## Work instruction
When duplicating the records beneath this instruction, omit every picture and keep all else exact.

** Opening Data for this exercise block **

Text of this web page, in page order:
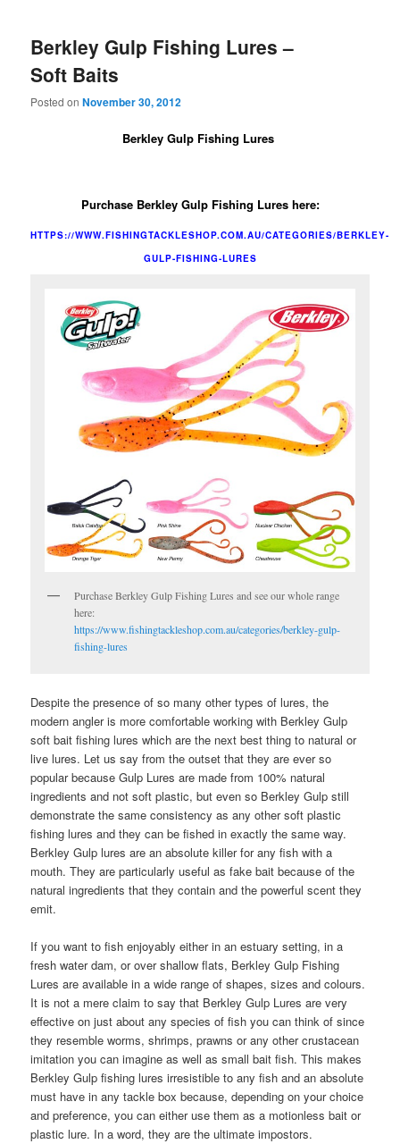
Berkley Gulp Fishing Lures –
Soft Baits
Posted onNovember 30, 2012
Berkley Gulp Fishing Lures
Purchase Berkley Gulp Fishing Lures here:
HTTPS://WWW.FISHINGTACKLESHOP.COM.AU/CATEGORIES/BERKLEY-
GULP-FISHING-LURES
Purchase Berkley Gulp Fishing Lures and see our whole range
here:
https://www.fishingtackleshop.com.au/categories/berkley-gulp-
fishing-lures
Despite the presence of so many other types of lures, the
modern angler is more comfortable working with Berkley Gulp
soft bait fishing lures which are the next best thing to natural or
live lures. Let us say from the outset that they are ever so
popular because Gulp Lures are made from 100% natural
ingredients and not soft plastic, but even so Berkley Gulp still
demonstrate the same consistency as any other soft plastic
fishing lures and they can be fished in exactly the same way.
Berkley Gulp lures are an absolute killer for any fish with a
mouth. They are particularly useful as fake bait because of the
natural ingredients that they contain and the powerful scent they
emit.
If you want to fish enjoyably either in an estuary setting, in a
fresh water dam, or over shallow flats, Berkley Gulp Fishing
Lures are available in a wide range of shapes, sizes and colours.
It is not a mere claim to say that Berkley Gulp Lures are very
effective on just about any species of fish you can think of since
they resemble worms, shrimps, prawns or any other crustacean
imitation you can imagine as well as small bait fish. This makes
Berkley Gulp fishing lures irresistible to any fish and an absolute
must have in any tackle box because, depending on your choice
and preference, you can either use them as a motionless bait or
plastic lure. In a word, they are the ultimate impostors.

** Closing Data for this exercise block **

## Reply to the task
Text of this web page, in page order:
Berkley Gulp Fishing Lures –
Soft Baits
Posted onNovember 30, 2012
Berkley Gulp Fishing Lures
Purchase Berkley Gulp Fishing Lures here:
HTTPS://WWW.FISHINGTACKLESHOP.COM.AU/CATEGORIES/BERKLEY-
GULP-FISHING-LURES
Purchase Berkley Gulp Fishing Lures and see our whole range
here:
https://www.fishingtackleshop.com.au/categories/berkley-gulp-
fishing-lures
Despite the presence of so many other types of lures, the
modern angler is more comfortable working with Berkley Gulp
soft bait fishing lures which are the next best thing to natural or
live lures. Let us say from the outset that they are ever so
popular because Gulp Lures are made from 100% natural
ingredients and not soft plastic, but even so Berkley Gulp still
demonstrate the same consistency as any other soft plastic
fishing lures and they can be fished in exactly the same way.
Berkley Gulp lures are an absolute killer for any fish with a
mouth. They are particularly useful as fake bait because of the
natural ingredients that they contain and the powerful scent they
emit.
If you want to fish enjoyably either in an estuary setting, in a
fresh water dam, or over shallow flats, Berkley Gulp Fishing
Lures are available in a wide range of shapes, sizes and colours.
It is not a mere claim to say that Berkley Gulp Lures are very
effective on just about any species of fish you can think of since
they resemble worms, shrimps, prawns or any other crustacean
imitation you can imagine as well as small bait fish. This makes
Berkley Gulp fishing lures irresistible to any fish and an absolute
must have in any tackle box because, depending on your choice
and preference, you can either use them as a motionless bait or
plastic lure. In a word, they are the ultimate impostors.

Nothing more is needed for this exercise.